Stepping off the front porch of America and strolling through her history on foot brings an intimacy you can’t experience any other way. Neil crossed the Mason-Dixon Line that delineated slavery on one side and freedom on the other, which runs through the middle of a 19th-century farm. It’s as if the land has taken back demarcation but remembers its history as a cautionary tale. In York, he strolled through Lebanon Cemetery, where several Underground Railroad conductors are buried, along with 32 African American troops from the Civil War, and volunteers were working to recover the memories and rescue stories. On the Susquehanna River, Neil observed a Native American petroglyph over a thousand years old. In Pennsylvania, he stopped for an afternoon to socialize with a group of Mennonites while they played softball before gathering for choir practice.

“I met so many great people that I almost felt were put there by some higher power to interact with me,” Neil said. And indeed, are we not all offspring of a power greater than us, the power of community?

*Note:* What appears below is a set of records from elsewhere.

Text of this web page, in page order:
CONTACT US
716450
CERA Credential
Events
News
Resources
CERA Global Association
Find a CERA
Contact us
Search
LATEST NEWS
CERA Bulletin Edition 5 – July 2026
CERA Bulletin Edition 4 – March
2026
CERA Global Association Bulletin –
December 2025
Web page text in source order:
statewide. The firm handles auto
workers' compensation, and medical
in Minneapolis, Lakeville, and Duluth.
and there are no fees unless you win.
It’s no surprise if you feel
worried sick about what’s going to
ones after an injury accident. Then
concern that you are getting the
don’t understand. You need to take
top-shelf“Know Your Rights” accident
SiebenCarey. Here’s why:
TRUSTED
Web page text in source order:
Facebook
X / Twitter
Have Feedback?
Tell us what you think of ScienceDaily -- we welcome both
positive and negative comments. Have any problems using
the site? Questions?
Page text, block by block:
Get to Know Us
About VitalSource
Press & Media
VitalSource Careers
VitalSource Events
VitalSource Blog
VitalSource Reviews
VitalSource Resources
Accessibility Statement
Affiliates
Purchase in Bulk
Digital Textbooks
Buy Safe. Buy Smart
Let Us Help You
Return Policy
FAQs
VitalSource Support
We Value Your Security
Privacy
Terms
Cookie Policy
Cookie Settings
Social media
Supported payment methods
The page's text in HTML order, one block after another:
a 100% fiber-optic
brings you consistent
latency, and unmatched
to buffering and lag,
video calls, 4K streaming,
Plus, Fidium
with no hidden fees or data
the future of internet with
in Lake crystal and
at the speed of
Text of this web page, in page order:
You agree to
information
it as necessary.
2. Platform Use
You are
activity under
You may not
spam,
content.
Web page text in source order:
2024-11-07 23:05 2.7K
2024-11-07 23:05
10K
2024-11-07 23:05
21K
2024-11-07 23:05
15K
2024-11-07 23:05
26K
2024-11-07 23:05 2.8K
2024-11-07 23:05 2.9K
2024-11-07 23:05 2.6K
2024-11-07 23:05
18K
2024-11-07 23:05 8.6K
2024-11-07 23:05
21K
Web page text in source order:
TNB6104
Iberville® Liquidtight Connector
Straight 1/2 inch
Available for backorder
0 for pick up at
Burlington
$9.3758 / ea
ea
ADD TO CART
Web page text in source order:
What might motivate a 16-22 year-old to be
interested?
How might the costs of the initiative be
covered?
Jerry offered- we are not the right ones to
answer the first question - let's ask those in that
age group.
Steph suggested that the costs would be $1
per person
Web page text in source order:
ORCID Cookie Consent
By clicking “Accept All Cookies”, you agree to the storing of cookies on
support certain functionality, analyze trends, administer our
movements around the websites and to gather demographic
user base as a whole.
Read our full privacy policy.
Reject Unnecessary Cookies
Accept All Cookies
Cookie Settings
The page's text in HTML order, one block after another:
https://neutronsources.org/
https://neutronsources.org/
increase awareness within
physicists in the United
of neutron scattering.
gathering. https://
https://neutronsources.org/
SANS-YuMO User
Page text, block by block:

Neil King navigated the New Jersey Turnpike and made his way to the tangle of pathways of New York’s Central Park, the ingenious interweaving of peaceful nature and city buzz. The health benefits of walking are obvious: increased cardio capacity, deeper breaths that enliven the lungs, propelled by almost every muscle in the body. On another level, moving through the small details of lives intertwined with history and emotion gives us a sense of what we can accomplish.

“In the end,” Neil said. “I think the walk, despite all the gloomy thoughts that you can have about various episodes from our history and our past, left me a lot more optimistic, in a way, about our future than had been the case when I walked out the door!”

Travel light. Enjoy the slow pace. Take time to appreciate.